▶ [Aim of the exercise] An exact reproduction of the lines below, from the first through the one with "road density (km", is the whole answer; pictures have no place in it.
= Beginning of Section =
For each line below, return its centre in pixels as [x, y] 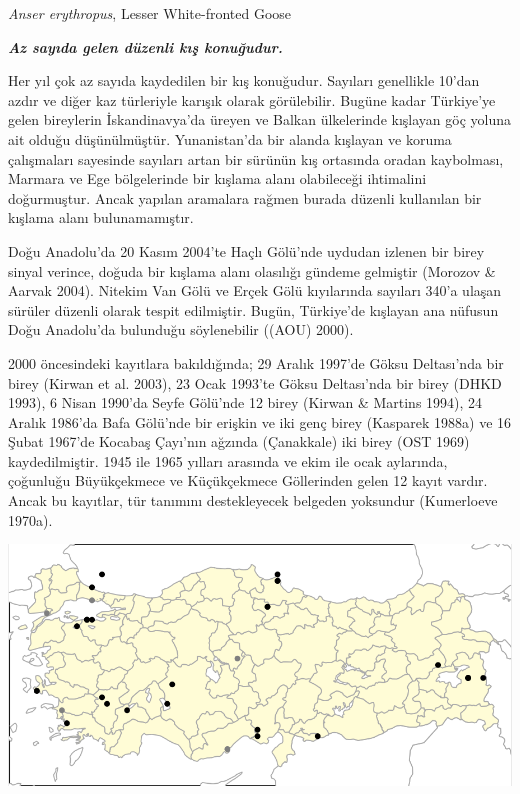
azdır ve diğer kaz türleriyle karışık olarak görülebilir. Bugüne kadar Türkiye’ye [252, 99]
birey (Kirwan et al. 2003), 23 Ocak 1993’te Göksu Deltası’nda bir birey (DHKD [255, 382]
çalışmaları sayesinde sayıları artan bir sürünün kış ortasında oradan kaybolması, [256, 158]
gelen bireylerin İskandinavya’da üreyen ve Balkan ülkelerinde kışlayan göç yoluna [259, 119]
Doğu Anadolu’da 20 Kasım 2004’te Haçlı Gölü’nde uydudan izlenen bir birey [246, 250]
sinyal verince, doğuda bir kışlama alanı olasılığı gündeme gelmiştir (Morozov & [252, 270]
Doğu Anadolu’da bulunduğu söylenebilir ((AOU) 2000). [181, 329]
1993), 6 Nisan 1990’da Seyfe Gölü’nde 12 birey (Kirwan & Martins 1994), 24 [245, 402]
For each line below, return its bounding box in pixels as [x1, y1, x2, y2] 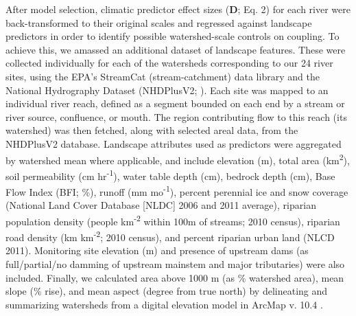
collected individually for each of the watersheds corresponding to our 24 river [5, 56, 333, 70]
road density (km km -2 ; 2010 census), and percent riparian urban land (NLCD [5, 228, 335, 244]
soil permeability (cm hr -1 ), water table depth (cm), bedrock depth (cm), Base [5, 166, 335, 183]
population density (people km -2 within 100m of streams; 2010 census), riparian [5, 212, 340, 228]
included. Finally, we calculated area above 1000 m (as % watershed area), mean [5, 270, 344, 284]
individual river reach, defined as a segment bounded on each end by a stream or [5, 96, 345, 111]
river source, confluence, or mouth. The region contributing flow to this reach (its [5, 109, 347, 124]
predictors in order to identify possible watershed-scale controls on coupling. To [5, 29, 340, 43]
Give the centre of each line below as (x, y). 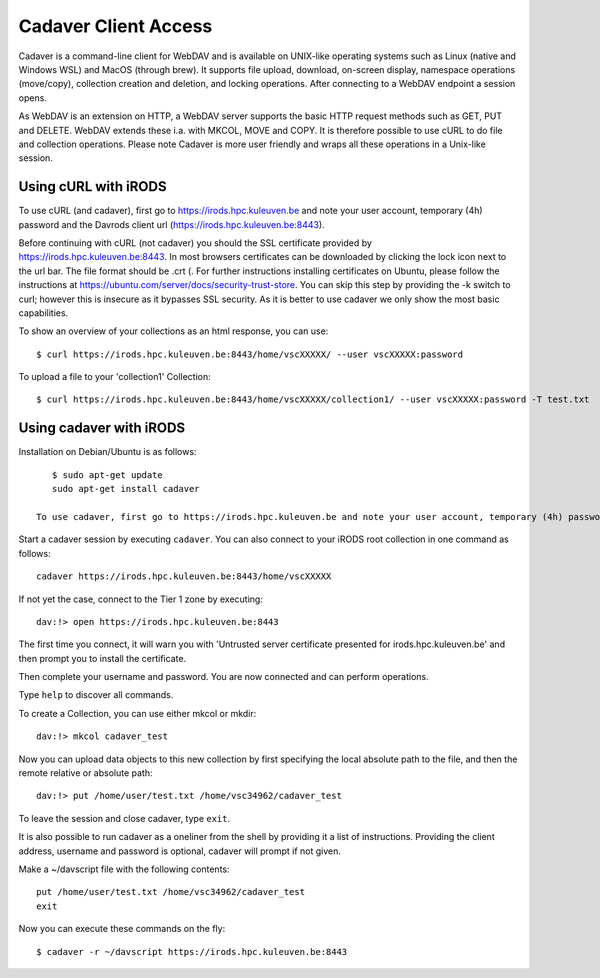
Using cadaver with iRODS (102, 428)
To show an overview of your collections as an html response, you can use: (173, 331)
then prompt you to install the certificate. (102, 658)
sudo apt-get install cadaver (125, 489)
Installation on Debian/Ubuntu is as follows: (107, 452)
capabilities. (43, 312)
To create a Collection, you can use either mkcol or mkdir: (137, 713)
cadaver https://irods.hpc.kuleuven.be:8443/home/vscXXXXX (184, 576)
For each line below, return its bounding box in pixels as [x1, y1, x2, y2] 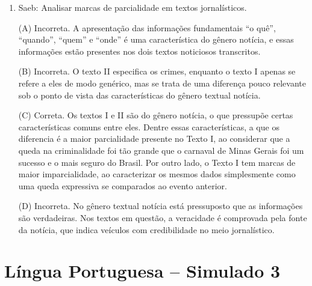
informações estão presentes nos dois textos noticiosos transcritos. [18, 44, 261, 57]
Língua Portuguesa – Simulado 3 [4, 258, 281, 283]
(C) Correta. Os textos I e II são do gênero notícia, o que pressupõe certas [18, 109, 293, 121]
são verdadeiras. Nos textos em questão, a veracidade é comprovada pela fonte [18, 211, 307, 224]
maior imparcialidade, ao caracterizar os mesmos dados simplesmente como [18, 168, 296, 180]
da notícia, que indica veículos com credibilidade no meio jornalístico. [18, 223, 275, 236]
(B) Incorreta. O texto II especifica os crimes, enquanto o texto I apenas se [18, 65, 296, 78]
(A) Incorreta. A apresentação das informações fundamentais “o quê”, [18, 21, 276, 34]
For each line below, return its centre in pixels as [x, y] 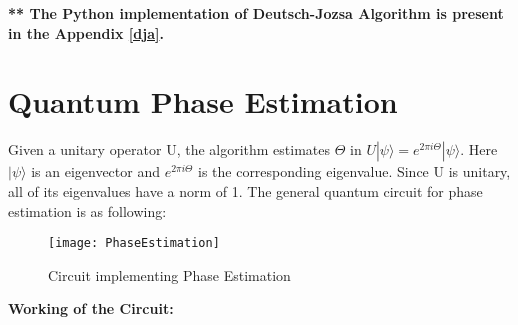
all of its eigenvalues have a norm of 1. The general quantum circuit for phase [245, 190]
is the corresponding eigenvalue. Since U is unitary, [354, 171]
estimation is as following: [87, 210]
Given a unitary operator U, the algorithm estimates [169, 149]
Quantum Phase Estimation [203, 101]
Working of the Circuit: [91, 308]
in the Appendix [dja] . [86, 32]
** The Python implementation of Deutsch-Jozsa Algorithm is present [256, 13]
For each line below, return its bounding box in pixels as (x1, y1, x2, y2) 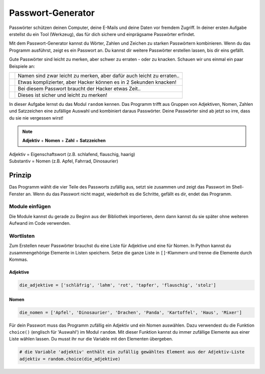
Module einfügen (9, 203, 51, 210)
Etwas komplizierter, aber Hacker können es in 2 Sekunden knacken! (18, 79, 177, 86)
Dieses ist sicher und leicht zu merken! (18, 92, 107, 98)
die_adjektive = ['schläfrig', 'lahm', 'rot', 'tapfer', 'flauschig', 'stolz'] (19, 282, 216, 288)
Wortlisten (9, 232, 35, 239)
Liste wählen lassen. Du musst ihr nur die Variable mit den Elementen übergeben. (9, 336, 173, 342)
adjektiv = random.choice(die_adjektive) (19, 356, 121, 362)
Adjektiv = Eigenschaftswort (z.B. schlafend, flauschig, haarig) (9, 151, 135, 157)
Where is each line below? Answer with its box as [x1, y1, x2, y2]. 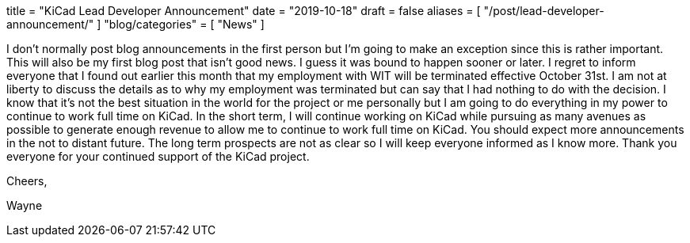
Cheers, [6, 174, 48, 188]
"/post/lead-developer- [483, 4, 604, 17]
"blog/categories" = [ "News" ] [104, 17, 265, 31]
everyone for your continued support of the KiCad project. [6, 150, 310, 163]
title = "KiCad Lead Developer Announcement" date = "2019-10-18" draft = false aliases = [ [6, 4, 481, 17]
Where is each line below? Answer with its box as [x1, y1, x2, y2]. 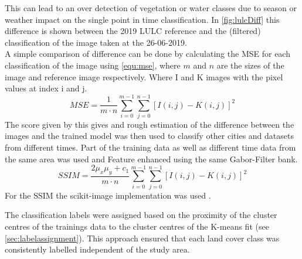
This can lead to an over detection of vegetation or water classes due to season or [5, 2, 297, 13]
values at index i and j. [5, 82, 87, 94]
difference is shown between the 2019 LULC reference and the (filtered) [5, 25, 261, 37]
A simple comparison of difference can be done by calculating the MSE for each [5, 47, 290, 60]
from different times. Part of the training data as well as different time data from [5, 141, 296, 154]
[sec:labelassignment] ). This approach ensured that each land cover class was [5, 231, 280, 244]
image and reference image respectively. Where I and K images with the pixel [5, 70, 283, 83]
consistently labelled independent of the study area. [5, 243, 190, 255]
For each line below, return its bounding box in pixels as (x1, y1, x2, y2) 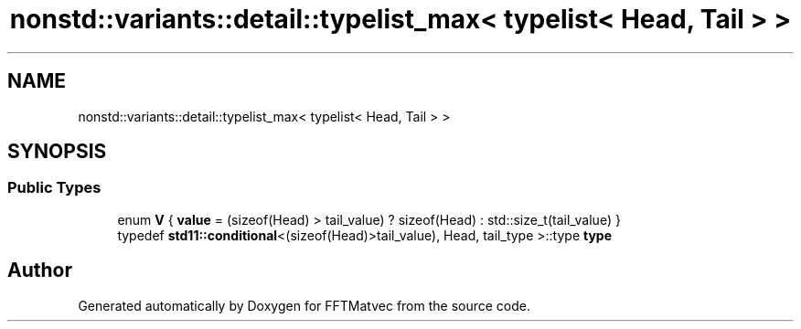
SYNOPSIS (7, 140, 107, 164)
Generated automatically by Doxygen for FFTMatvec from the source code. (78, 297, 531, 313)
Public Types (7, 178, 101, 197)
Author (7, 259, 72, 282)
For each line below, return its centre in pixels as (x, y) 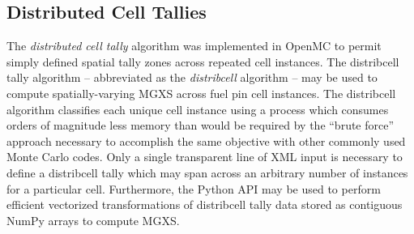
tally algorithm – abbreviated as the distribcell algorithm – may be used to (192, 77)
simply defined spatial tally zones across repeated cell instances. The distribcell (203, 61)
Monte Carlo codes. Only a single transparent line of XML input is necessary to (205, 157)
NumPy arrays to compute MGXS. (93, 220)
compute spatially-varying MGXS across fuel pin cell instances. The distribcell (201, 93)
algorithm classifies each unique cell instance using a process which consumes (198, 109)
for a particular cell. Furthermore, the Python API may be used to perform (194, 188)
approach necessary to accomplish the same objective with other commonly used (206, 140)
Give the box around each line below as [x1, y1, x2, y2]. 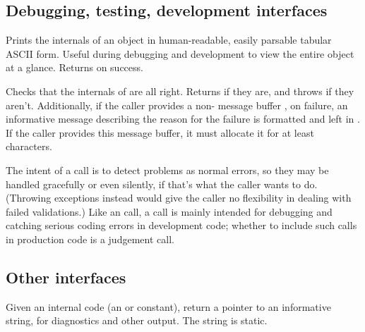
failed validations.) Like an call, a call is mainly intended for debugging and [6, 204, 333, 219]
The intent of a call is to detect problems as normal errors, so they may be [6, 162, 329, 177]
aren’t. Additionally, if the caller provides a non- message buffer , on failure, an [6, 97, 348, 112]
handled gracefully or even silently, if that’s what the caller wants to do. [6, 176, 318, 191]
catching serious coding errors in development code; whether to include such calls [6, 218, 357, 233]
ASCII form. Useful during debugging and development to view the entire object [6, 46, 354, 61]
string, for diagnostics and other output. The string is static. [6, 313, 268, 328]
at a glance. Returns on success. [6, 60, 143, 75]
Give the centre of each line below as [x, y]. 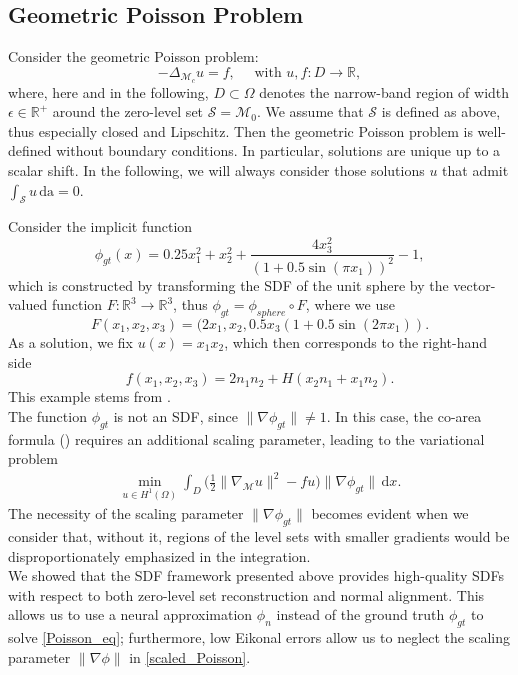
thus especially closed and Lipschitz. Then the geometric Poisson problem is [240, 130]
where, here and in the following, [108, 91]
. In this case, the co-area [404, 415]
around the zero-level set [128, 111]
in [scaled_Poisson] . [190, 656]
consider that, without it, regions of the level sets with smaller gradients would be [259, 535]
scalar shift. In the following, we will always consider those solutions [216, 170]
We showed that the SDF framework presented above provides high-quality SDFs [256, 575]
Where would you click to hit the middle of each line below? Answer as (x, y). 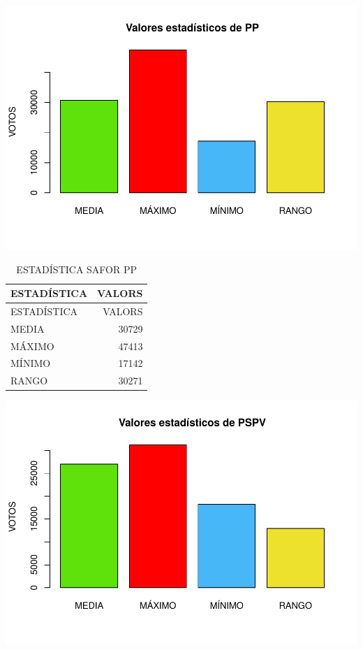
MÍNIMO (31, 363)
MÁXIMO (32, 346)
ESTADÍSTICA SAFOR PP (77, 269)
= End of Section =
▶ [Response area]
For each line below, return its centre in pixels as [x, y] 
azdır ve diğer kaz türleriyle karışık olarak görülebilir. Bugüne kadar Türkiye’ye [252, 99]
birey (Kirwan et al. 2003), 23 Ocak 1993’te Göksu Deltası’nda bir birey (DHKD [255, 382]
çalışmaları sayesinde sayıları artan bir sürünün kış ortasında oradan kaybolması, [256, 158]
gelen bireylerin İskandinavya’da üreyen ve Balkan ülkelerinde kışlayan göç yoluna [259, 119]
Doğu Anadolu’da 20 Kasım 2004’te Haçlı Gölü’nde uydudan izlenen bir birey [246, 250]
sinyal verince, doğuda bir kışlama alanı olasılığı gündeme gelmiştir (Morozov & [252, 270]
Doğu Anadolu’da bulunduğu söylenebilir ((AOU) 2000). [181, 329]
1993), 6 Nisan 1990’da Seyfe Gölü’nde 12 birey (Kirwan & Martins 1994), 24 [245, 402]
For each line below, return its bounding box in pixels as [x1, y1, x2, y2] 
collected individually for each of the watersheds corresponding to our 24 river [5, 56, 333, 70]
road density (km km -2 ; 2010 census), and percent riparian urban land (NLCD [5, 228, 335, 244]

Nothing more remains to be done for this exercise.